At Thursday afternoon’s matchup between the Park City and Pine View baseball teams in the UHSAA 3A state quarterfinals, the season was on the line. The game was tied 6-6 in the bottom of the seventh inning. With a runner in scoring position, Agnew, who was a walk-off hero in a game against Stansbury earlier this year, knew he could save the Miners’ season.
“We were all comfortable with driving in the last run,” Agnew said. “I was just confident because I had done it before and I knew my teammates knew I could do it, too. Even though our season didn’t end how we wanted it to, I know everyone on our team will remember that game and how it ended forever.”
The sophomore saw a pitch he liked and made contact with the ball, sending the pitch flying to right-center field. It found the gap, which in turn brought the runner, Van Rabe, home for the game-winning run, sending Park City to the state semifinals, a place it’s never been before.

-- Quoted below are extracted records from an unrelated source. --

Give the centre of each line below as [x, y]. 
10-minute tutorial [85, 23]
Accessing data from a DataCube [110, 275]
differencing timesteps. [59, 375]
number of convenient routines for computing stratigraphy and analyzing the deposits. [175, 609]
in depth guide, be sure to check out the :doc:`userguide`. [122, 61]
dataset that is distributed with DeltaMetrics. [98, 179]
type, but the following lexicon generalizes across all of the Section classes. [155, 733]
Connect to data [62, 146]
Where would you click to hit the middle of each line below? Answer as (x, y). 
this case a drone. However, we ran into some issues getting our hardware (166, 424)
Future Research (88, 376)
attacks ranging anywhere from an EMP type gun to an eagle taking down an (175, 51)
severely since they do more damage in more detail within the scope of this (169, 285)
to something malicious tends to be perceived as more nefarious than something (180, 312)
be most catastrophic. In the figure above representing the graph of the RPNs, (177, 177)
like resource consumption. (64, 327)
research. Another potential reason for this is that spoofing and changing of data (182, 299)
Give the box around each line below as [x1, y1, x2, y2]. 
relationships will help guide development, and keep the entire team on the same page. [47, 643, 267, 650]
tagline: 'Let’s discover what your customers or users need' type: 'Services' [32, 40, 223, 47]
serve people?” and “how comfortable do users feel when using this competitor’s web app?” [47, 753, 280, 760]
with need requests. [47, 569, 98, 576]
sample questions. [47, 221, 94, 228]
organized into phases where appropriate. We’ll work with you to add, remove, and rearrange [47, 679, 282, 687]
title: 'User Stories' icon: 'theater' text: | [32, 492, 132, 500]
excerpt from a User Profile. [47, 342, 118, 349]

“An amazing year; the best year that this program has ever had,” Feasler said. “It was the first time ever playing on the second Saturday of the state tournament [for this program], finishing in third place; the best finish that we’ve ever had.”
The accomplishments of the 2017 season for the Miners — which included a Region 10 title, a handful of walk-off performances and a no-hitter thrown by Ryan Brady — were enough to almost forget the 19-1 loss to Dixie on Friday and the 20-3 loss to Snow Canyon on Saturday in the following games at UVU that eliminated Park City from contention.

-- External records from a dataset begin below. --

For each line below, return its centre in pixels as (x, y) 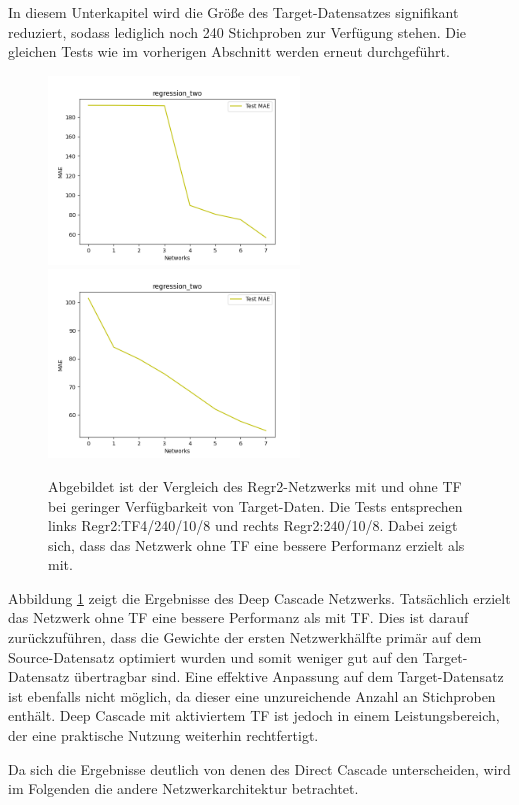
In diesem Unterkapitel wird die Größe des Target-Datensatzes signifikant (233, 12)
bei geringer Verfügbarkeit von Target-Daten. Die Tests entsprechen (255, 505)
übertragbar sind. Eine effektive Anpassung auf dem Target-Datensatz (288, 676)
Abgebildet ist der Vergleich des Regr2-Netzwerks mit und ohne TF (255, 485)
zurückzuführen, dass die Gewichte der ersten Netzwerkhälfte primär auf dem (245, 637)
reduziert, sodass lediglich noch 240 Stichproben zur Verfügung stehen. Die (237, 31)
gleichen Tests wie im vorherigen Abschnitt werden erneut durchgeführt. (229, 51)
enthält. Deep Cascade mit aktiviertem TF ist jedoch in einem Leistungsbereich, (254, 715)
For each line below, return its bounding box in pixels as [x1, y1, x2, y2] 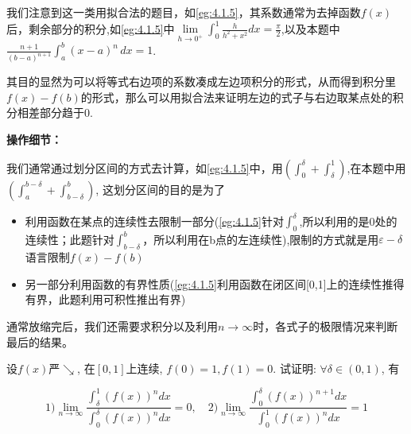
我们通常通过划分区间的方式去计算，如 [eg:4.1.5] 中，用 [6, 159, 283, 176]
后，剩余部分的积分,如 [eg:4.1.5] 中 [6, 20, 175, 37]
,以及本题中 [281, 20, 340, 37]
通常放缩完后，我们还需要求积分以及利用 [6, 318, 218, 334]
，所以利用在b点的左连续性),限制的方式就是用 [142, 231, 379, 247]
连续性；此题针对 [25, 231, 114, 247]
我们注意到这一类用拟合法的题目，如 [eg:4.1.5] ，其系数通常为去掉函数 [6, 4, 361, 20]
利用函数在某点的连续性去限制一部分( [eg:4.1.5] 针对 [25, 212, 284, 229]

Those games weren’t fun, Feasler said, but by finishing as the third-best team in the state in 3A, there’s much to celebrate.

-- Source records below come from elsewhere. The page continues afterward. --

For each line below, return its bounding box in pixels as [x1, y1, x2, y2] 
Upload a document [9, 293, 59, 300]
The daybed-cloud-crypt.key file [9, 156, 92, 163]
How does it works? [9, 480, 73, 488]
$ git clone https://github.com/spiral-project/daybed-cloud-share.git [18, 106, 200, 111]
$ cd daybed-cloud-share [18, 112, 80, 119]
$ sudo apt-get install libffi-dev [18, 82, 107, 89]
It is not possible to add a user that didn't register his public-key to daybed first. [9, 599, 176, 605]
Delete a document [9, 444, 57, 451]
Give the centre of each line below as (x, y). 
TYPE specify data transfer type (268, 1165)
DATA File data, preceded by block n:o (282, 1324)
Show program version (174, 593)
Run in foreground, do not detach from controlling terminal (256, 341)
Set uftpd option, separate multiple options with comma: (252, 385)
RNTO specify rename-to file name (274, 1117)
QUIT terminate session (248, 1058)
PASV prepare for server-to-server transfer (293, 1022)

“Obviously, it was disappointing to go out the way we did, but we ran into two really good teams,” Feasler said. “That doesn’t take away anything from this season. We told [the players], ‘Whatever happens, enjoy it.’ I think that regardless of how the season ends, even if you do win the trophy, there’s going to be tears because you’re not playing with the same group of guys ever again.”
The Miners finished the season with a 22-5 record, which included a stretch where they forgot how to lose for 13 straight contests. The senior leadership played a large part in the success, Feasler said, making sure to mention each one of the team’s five seniors — Brady, Josh Lansky, Sam Starley, Joe Simmons and Zack Luna — as a pivotal piece to the team.
In addition to his leadership, Brady’s consistent arm was a big reason why the Miners got as far as they did. As a BYU commit, Brady looks forward to playing at the collegiate level next season, he said nothing can replace the last ride he took with his fellow Miners.
“I couldn’t have asked for better coaches or better teammates than what I got in my senior season,” Brady said. “This group of guys deserved every bit of success we saw, and I will never forget my senior year as a Park City Miner.”
The 2017 season, Feasler’s first season as head coach, was a big step in the right direction for the Miners, he said, adding the last two games at the state tournament proved there’s work left to be done.
“I’m looking forward to my first summer here in the program,” Feasler said. “I get to work with the kids pretty much all summer. We’re playing in some good tournaments. Going into the fall, we just need to build upon what we put in place this year and really kind of work to develop the skills that we need to win those last two games.”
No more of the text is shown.